The current literature about its performance during ventilation with low tidal volumes is unclear, and opposite conclusions have been drawn. The present study was designed to (1) determine the value of ΔRESPPP to predict fluid responsiveness in patients ventilated with low tidal volumes, and (2) to investigate whether a lower ΔRESPPP cut-off point should be used when patients are ventilated with low tidal volumes.

Methods: This cross-sectional, observational study included 37 critically ill patients with acute circulatory failure requiring fluid challenge. They were sedated and mechanically ventilated with Tidal Volume (VT) 6-7 ml/kg IBW (ideal body weight), monitored by pulmonary artery catheter and arterial line. Mechanical ventilation and hemodynamic parameters, including ΔRESPPP, were measured before and after fluid challenge with 1,000 ml crystalloids or 500 ml colloids. Fluid responsiveness was defined as an increase of at least 15% in cardiac index.

Patients were followed for 28 days or until discharge from the ICU.

Study Protocol Patients were sedated with midazolan and fentanyl (score of -4 to -5 in the Richmond Agitation Sedation Scale)and ventilated in controlled pressure or controlled volume mode (Servo I system v.12 or Servo 900 C, Siemens, Sweden) with VT < 8 ml/kg IBW (51 + 0.9[height in cm- 152.9] for men and 45.5 + 0.91[height in cm- 152.9] for women). Ventilatory and hemodynamic variables were measured before and after FC with the patients in a supine position. Zero pressure was measured at the midaxillary line. The correct position of the pulmonary artery catheter in West's zone 3 was checked as described in the literature.

Fluid challenge was performed with 1000 ml 0.9% saline solution or lactated Ringer's solution (n=36) or 500 ml hydroxy-ethyl-starch solution 6% 130/0.4 for 30 minutes (n=2).

Hemodynamic Parameters

Variations in arterial pulse pressure were visualized on bedside monitors (HP S66 and PHILIPS IntelliVue, MP60, Germany) and measured with the cursor for each of 5 breathing cycles. ΔRESPPP was calculated using the following equation:

ΔRESPPP (%) = 100 x (PPmax - PPmin) / [(PPmax + PPmin)/2]

where PPmax and PPmin are the maximal pulse pressure at inspiration and the pulse pressure obtained on expiration, respectively.

A pulmonary artery catheter (Edwards Healthcare, Irvine, CA) was used to measure cardiac output according to the thermal dilution method (3 injections of 10ml 0.9% saline solution), systolic, diastolic and mean pulmonary arterial pressures, pulmonary artery occlusion pressure (PAOP, mmHg), central venous pressure (CVP, mmHg), and mixed venous saturation (SvO2). Mean arterial pressure (MAP, mmHg), measured using the arterial line, and heart rate (HR, bpm) were also recorded. All measurements were made at the end of expiration, before and after FC. Patients were defined as fluid responders when cardiac index increased at least 15% of baseline value.

Ventilation Parameters The following ventilatory parameters were measured: inspiratory and expiratory tidal volume, respiratory rate (RR), plateau pressure (cmH2O), peak pressure (cmH2O), total positive end-expiratory pressure (PEEPtot), static compliance (Cst) and driving pressure (DP= Pplat-PEEP). All measurements were made before and after FC.

Statistical Analysis Sample size was defined as 38 patients for estimation of the correlation between CI and ΔRESPPP 0.5 (moderate to high magnitude), with a level of significance of 0.05 and power of 90%.

The effects of FC on hemodynamic parameters were assessed using a paired Student's t-test for normally distributed variables or a nonparametric Wilcoxon Signed Rank test for non-normally distributed variables. The comparison of hemodynamic parameters between both groups at baseline and after FC was assessed using a two sample Student's t-test or a nonparametric Mann-Whitney U test. Results were expressed as mean values±SD or median (25-75 percentiles).

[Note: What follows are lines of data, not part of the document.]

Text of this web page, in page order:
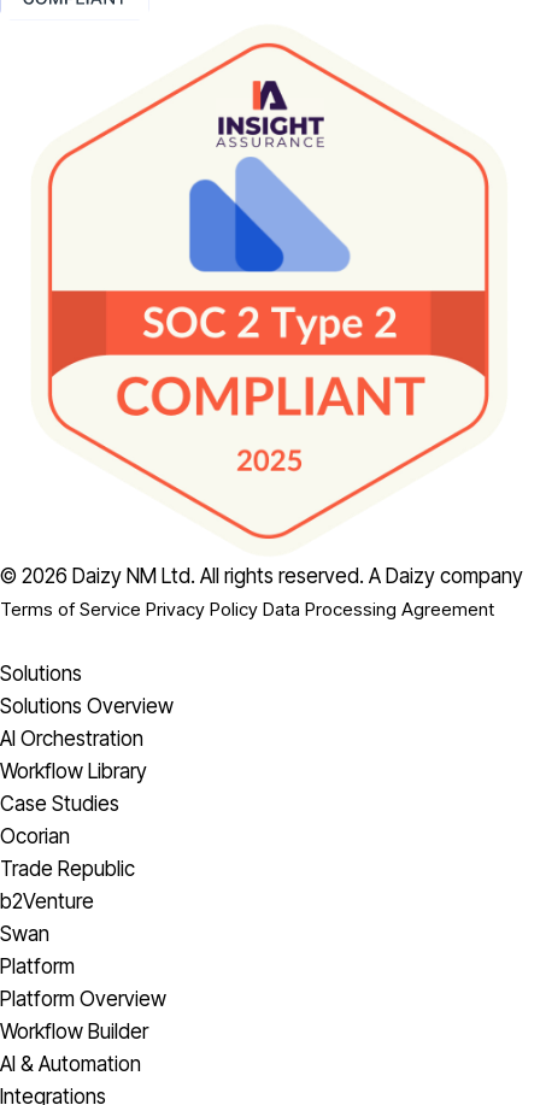
© 2026 Daizy NM Ltd. All rights reserved. A Daizy company
Terms of Service Privacy Policy Data Processing Agreement
Solutions
Solutions Overview
AI Orchestration
Workflow Library
Case Studies
Ocorian
Trade Republic
b2Venture
Swan
Platform
Platform Overview
Workflow Builder
AI & Automation
Integrations
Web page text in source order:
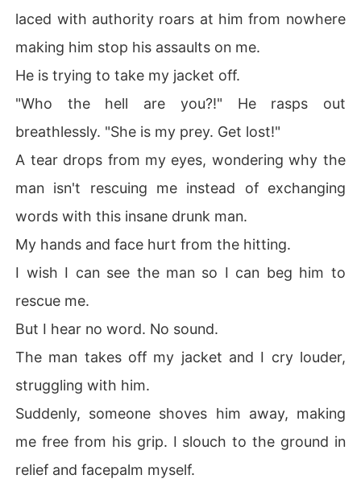
laced with authority roars at him from nowhere
making him stop his assaults on me.
He is trying to take my jacket off.
"Who the hell are you?!" He rasps out
breathlessly. "She is my prey. Get lost!"
A tear drops from my eyes, wondering why the
man isn't rescuing me instead of exchanging
words with this insane drunk man.
My hands and face hurt from the hitting.
I wish I can see the man so I can beg him to
rescue me.
But I hear no word. No sound.
The man takes off my jacket and I cry louder,
struggling with him.
Suddenly, someone shoves him away, making
me free from his grip. I slouch to the ground in
relief and facepalm myself.
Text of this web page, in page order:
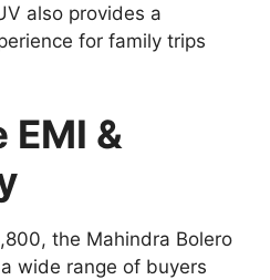
also provides a
for family trips
&
the Mahindra Bolero
wide range of buyers
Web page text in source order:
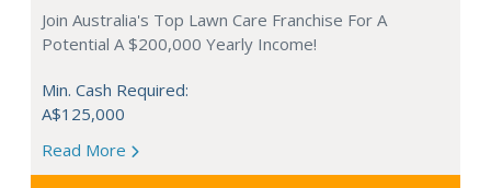
Join Australia's Top Lawn Care Franchise For A
Potential A $200,000 Yearly Income!
Min. Cash Required:
A$125,000
Read More
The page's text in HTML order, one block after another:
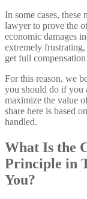
In some cases,
lawyer to prove the
economic damages
extremely
get full
For this reason, we
you should do if you
maximize the value
share here is based
handled.
What Is the
Principle in
You?
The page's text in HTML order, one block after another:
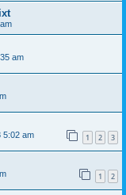
am
5:02 am
1 2 3
1 2
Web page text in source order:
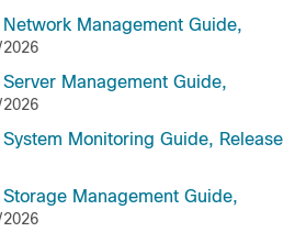
Management Guide,
Management Guide,
Monitoring Guide, Release
Management Guide,
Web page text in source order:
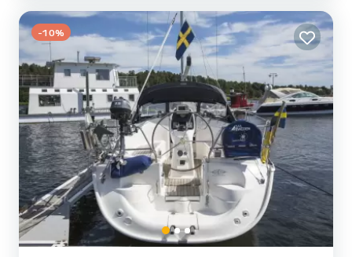
Furling mainsail and a Furling genoa. It has the following
equipment: Auto-pilot, Outboard engine, Bow thruster,...
-10%
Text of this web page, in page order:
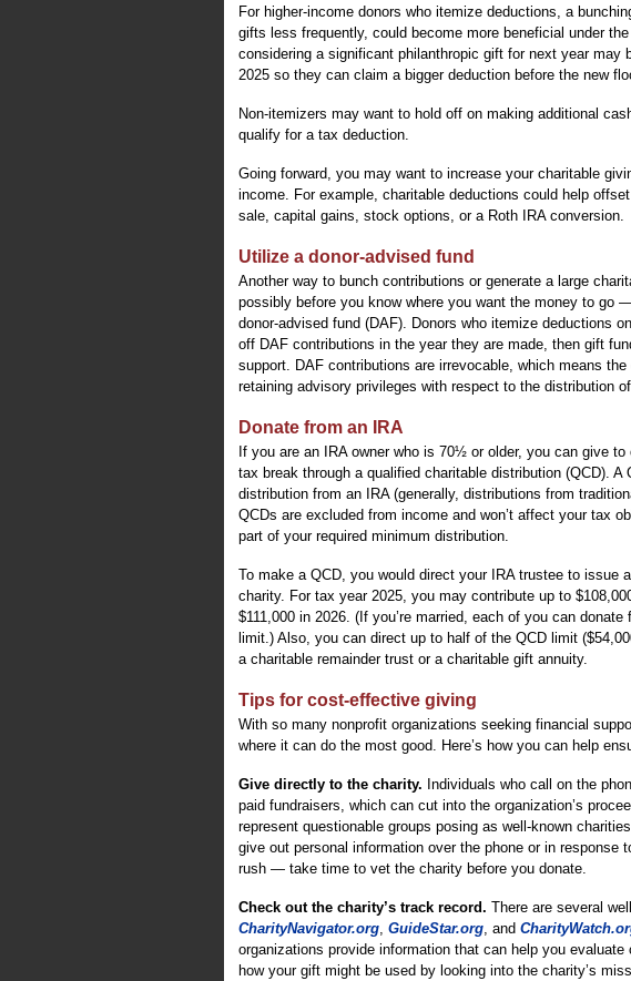
For higher-income donors who itemize deductions, a
gifts less frequently, could become more beneficial under
considering a significant philanthropic gift for next year may
2025 so they can claim a bigger deduction before the new
Non-itemizers may want to hold off on making additional
qualify for a tax deduction.
Going forward, you may want to increase your charitable
income. For example, charitable deductions could help
sale, capital gains, stock options, or a Roth IRA conversion.
Utilize a donor-advised fund
Another way to bunch contributions or generate a large
possibly before you know where you want the money to go
donor-advised fund (DAF). Donors who itemize deductions
off DAF contributions in the year they are made, then gift
support. DAF contributions are irrevocable, which means
retaining advisory privileges with respect to the distribution
Donate from an IRA
If you are an IRA owner who is 70½ or older, you can give
tax break through a qualified charitable distribution (QCD).
distribution from an IRA (generally, distributions from
QCDs are excluded from income and won’t affect your tax
part of your required minimum distribution.
To make a QCD, you would direct your IRA trustee to issue
charity. For tax year 2025, you may contribute up to
$111,000 in 2026. (If you’re married, each of you can
limit.) Also, you can direct up to half of the QCD limit
a charitable remainder trust or a charitable gift annuity.
Tips for cost-effective giving
With so many nonprofit organizations seeking financial
where it can do the most good. Here’s how you can help
Give directly to the charity. Individuals who call on the
paid fundraisers, which can cut into the organization’s
represent questionable groups posing as well-known
give out personal information over the phone or in response
rush — take time to vet the charity before you donate.
Check out the charity’s track record. There are several
CharityNavigator.org, GuideStar.org, and
organizations provide information that can help you
how your gift might be used by looking into the charity’s
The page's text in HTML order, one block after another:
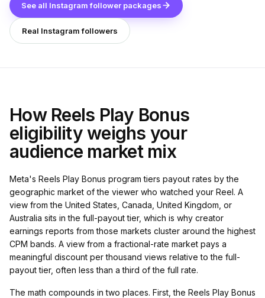
See all Instagram follower packages
Real Instagram followers
How Reels Play Bonus
eligibility weighs your
audience market mix
Meta's Reels Play Bonus program tiers payout rates by the
geographic market of the viewer who watched your Reel. A
view from the United States, Canada, United Kingdom, or
Australia sits in the full-payout tier, which is why creator
earnings reports from those markets cluster around the highest
CPM bands. A view from a fractional-rate market pays a
meaningful discount per thousand views relative to the full-
payout tier, often less than a third of the full rate.
The math compounds in two places. First, the Reels Play Bonus
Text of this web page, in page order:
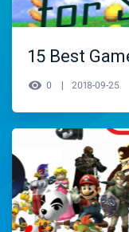
15 Best
0 2018-09-25
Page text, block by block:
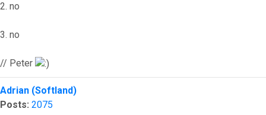
2. no
3. no
// Peter
Top
Adrian (Softland)
Posts: 2075
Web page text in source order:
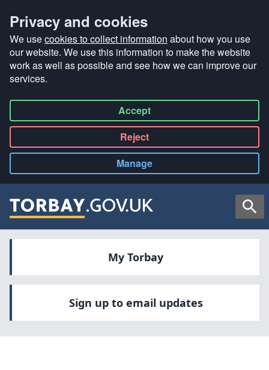
Privacy and cookies
We usecookies to collect information about how you use
our website. We use this information to make the website
work as well as possible and see how we can improve our
services.
Accept
all
Reject
all
Manage
cookies
My Torbay
Sign up to email updates
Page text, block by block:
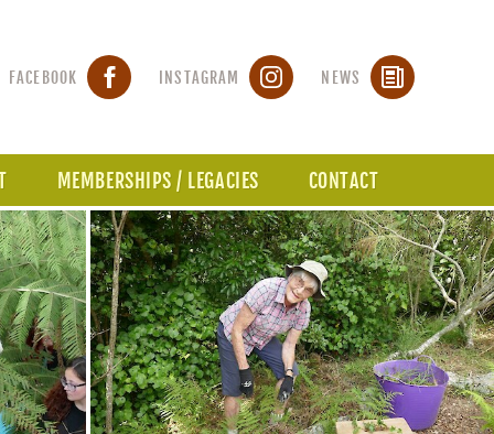
FACEBOOK INSTAGRAM NEWS
MEMBERSHIPS / LEGACIES CONTACT
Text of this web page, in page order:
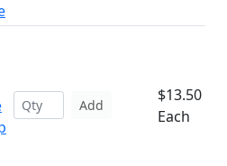
Add
$13.50
Each

Receiver operating characteristic (ROC) curves were constructed to evaluate the ability of ΔRESPPP, ΔRESPPP/DP, CVP and PAOP to predict fluid responsiveness. The best cut-off value for ΔRESPPP ROC curve was determined for the entire population. In addition, measures of diagnostic performance were calculated: sensitivity, specificity, predictive values and likelihood ratio. Linear correlations were tested using the Spearman rank method. Data were analyzed using SPSS 15.0. A p value <0.05 was considered significant.